Would you return the lines from the one that contains "AV Manufacturing Sdn Bhd" to the last line of the entries below, exactly and with nothing added?

(MATERIAL SUPPLIED begins)

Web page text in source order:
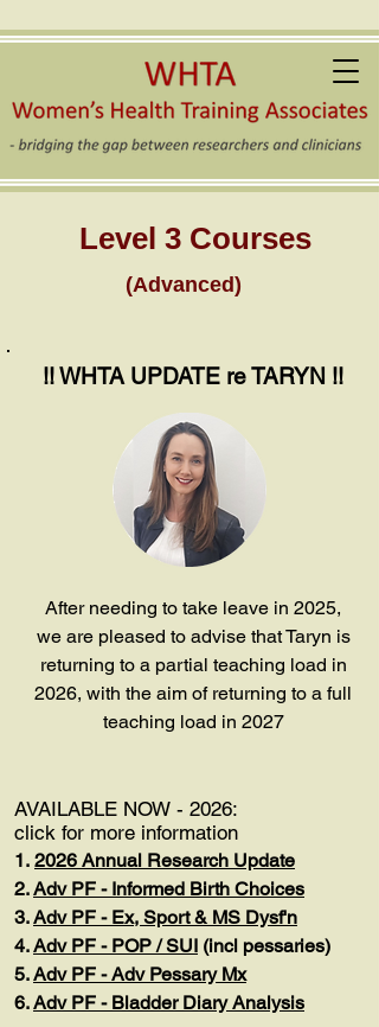
Level 3 Courses
(Advanced)
!! WHTA UPDATE re TARYN !!
After needing to take leave in 2025,
we are pleased to advise that Taryn is
returning to a partial teaching load in
2026, with the aim of returning to a full
teaching load in 2027
AVAILABLE NOW - 2026:
click for more information
1. 2026 Annual Research Update
2.Adv PF - Informed Birth Choices
3.Adv PF - Ex, Sport & MS Dysf'n
4.Adv PF - POP / SUI (incl pessaries)
5.Adv PF - Adv Pessary Mx
6.Adv PF - Bladder Diary Analysis
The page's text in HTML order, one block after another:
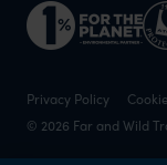
Privacy Policy
© 2026 Far and Wild
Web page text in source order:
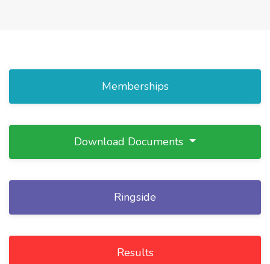
Memberships
Download Documents
Ringside
Results
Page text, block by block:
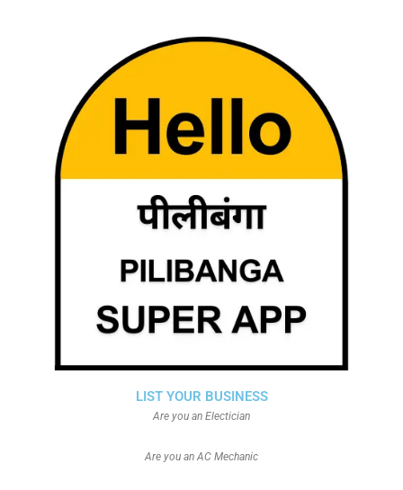
LIST YOUR BUSINESS
Are you an Electician
Are you an AC Mechanic
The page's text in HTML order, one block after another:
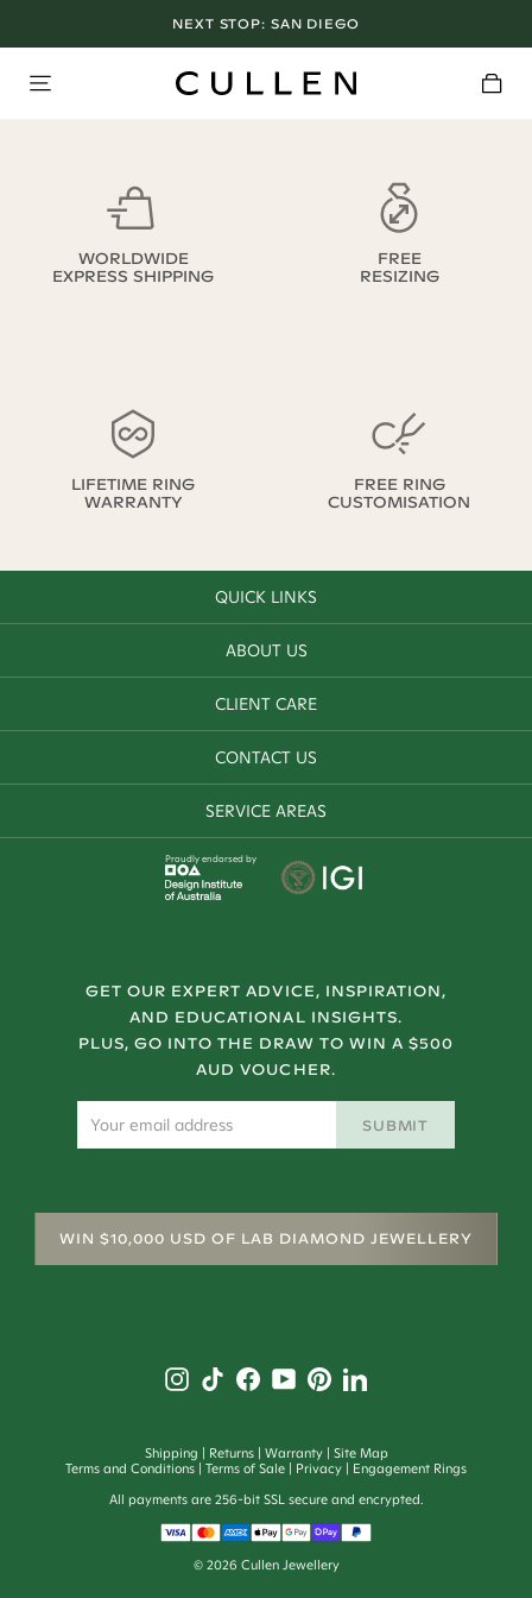
NEXT STOP: SAN DIEGO
WORLDWIDE
EXPRESS SHIPPING
FREE
RESIZING
LIFETIME RING
WARRANTY
FREE RING
CUSTOMISATION
QUICK LINKS
ABOUT US
CLIENT CARE
CONTACT US
SERVICE AREAS
Proudly endorsed by
GET OUR EXPERT ADVICE, INSPIRATION,
AND EDUCATIONAL INSIGHTS.
PLUS, GO INTO THE DRAW TO WIN A $500
AUD VOUCHER.
SUBMIT
WIN $10,000 USD OF LAB DIAMOND JEWELLERY
Shipping Returns Warranty
Site Map
Terms and Conditions
Terms of Sale Privacy
Engagement Rings
All payments are 256-bit SSL secure and encrypted.
© 2026 Cullen Jewellery
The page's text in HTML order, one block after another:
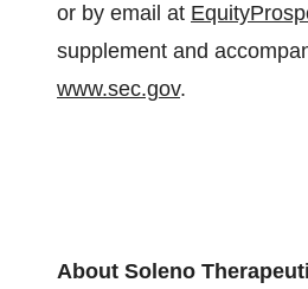
or by email at
supplement and
www.sec.gov.
About Soleno
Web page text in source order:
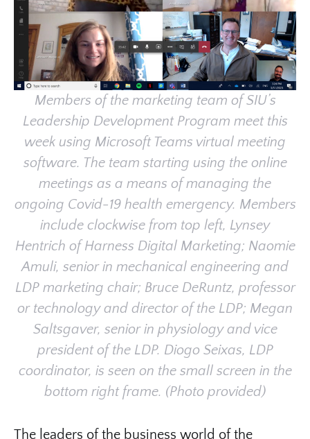
Members of the marketing team of SIU’s
Leadership Development Program meet this
week using Microsoft Teams virtual meeting
software. The team starting using the online
meetings as a means of managing the
ongoing Covid-19 health emergency. Members
include clockwise from top left, Lynsey
Hentrich of Harness Digital Marketing; Naomie
Amuli, senior in mechanical engineering and
LDP marketing chair; Bruce DeRuntz, professor
or technology and director of the LDP; Megan
Saltsgaver, senior in physiology and vice
president of the LDP. Diogo Seixas, LDP
coordinator, is seen on the small screen in the
bottom right frame. (Photo provided)
The leaders of the business world of the
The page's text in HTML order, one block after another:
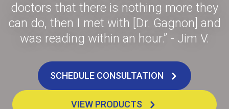
doctors that there is nothing more they
can do, then I met with [Dr. Gagnon] and
was reading within an hour.” - Jim V.
SCHEDULE CONSULTATION
VIEW PRODUCTS
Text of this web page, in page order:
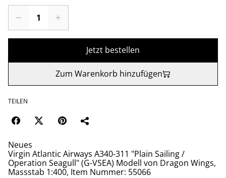
Jetzt bestellen
Zum Warenkorb hinzufügen
TEILEN
Neues
Virgin Atlantic Airways A340-311 "Plain Sailing /
Operation Seagull" (G-VSEA) Modell von Dragon Wings,
Massstab 1:400, Item Nummer: 55066
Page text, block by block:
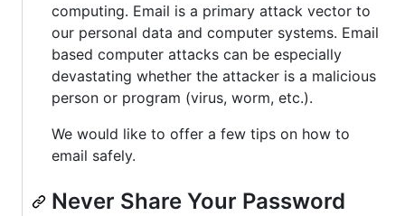
computing. Email is a primary attack vector to
our personal data and computer systems. Email
based computer attacks can be especially
devastating whether the attacker is a malicious
person or program (virus, worm, etc.).
We would like to offer a few tips on how to
email safely.
Never Share Your Password
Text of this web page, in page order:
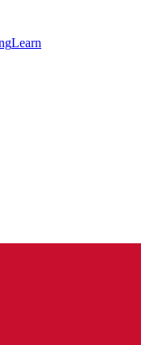
Learn
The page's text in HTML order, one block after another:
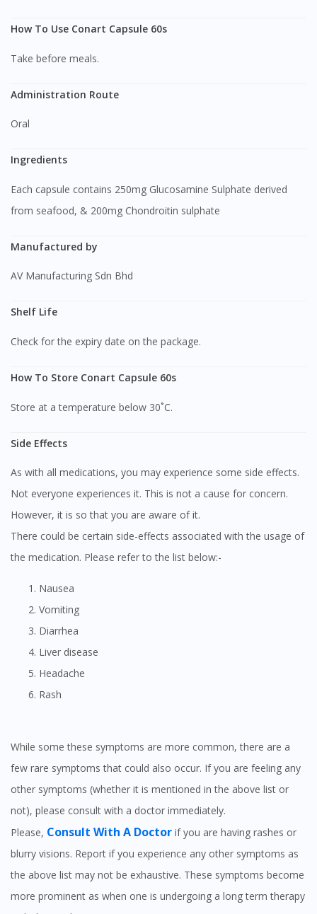
How To Use Conart Capsule 60s
Take before meals.
Administration Route
Oral
Ingredients
Each capsule contains 250mg Glucosamine Sulphate derived
from seafood, & 200mg Chondroitin sulphate
Manufactured by
AV Manufacturing Sdn Bhd
Shelf Life
Check for the expiry date on the package.
How To Store Conart Capsule 60s
Store at a temperature below 30˚C.
Side Effects
As with all medications, you may experience some side effects.
Not everyone experiences it. This is not a cause for concern.
However, it is so that you are aware of it.
There could be certain side-effects associated with the usage of
the medication. Please refer to the list below:-
Nausea
Vomiting
Diarrhea
Liver disease
Headache
Rash
While some these symptoms are more common, there are a
few rare symptoms that could also occur. If you are feeling any
other symptoms (whether it is mentioned in the above list or
not), please consult with a doctor immediately.
Please, Consult With A Doctor if you are having rashes or
blurry visions. Report if you experience any other symptoms as
the above list may not be exhaustive. These symptoms become
more prominent as when one is undergoing a long term therapy

(MATERIAL SUPPLIED ends)

SOLVED PROBLEM:
AV Manufacturing Sdn Bhd
Shelf Life
Check for the expiry date on the package.
How To Store Conart Capsule 60s
Store at a temperature below 30˚C.
Side Effects
As with all medications, you may experience some side effects.
Not everyone experiences it. This is not a cause for concern.
However, it is so that you are aware of it.
There could be certain side-effects associated with the usage of
the medication. Please refer to the list below:-
Nausea
Vomiting
Diarrhea
Liver disease
Headache
Rash
While some these symptoms are more common, there are a
few rare symptoms that could also occur. If you are feeling any
other symptoms (whether it is mentioned in the above list or
not), please consult with a doctor immediately.
Please, Consult With A Doctor if you are having rashes or
blurry visions. Report if you experience any other symptoms as
the above list may not be exhaustive. These symptoms become
more prominent as when one is undergoing a long term therapy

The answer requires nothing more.